*** Begin section ***
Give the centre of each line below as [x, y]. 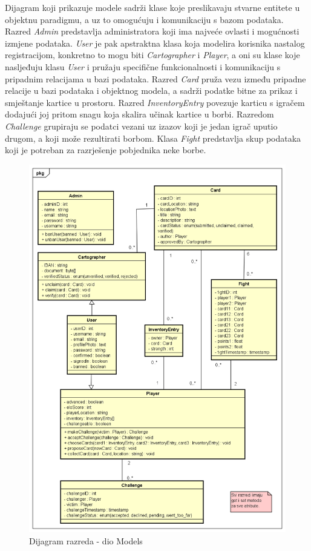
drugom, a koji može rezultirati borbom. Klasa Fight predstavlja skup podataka [153, 138]
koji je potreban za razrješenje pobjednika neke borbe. [106, 150]
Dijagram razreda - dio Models [86, 540]
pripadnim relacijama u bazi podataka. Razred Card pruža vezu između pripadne [155, 78]
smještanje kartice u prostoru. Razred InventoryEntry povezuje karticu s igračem [155, 102]
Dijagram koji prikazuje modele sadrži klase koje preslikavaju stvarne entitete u [152, 7]
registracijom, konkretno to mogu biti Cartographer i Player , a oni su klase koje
*** End section ***
What the task requires: Write every record out again exactly as written. Pictures don't belong in the copy.

Written answer:
Give the centre of each line below as [x, y]. 
drugom, a koji može rezultirati borbom. Klasa Fight predstavlja skup podataka [153, 138]
koji je potreban za razrješenje pobjednika neke borbe. [106, 150]
Dijagram razreda - dio Models [86, 540]
pripadnim relacijama u bazi podataka. Razred Card pruža vezu između pripadne [155, 78]
smještanje kartice u prostoru. Razred InventoryEntry povezuje karticu s igračem [155, 102]
Dijagram koji prikazuje modele sadrži klase koje preslikavaju stvarne entitete u [152, 7]
registracijom, konkretno to mogu biti Cartographer i Player , a oni su klase koje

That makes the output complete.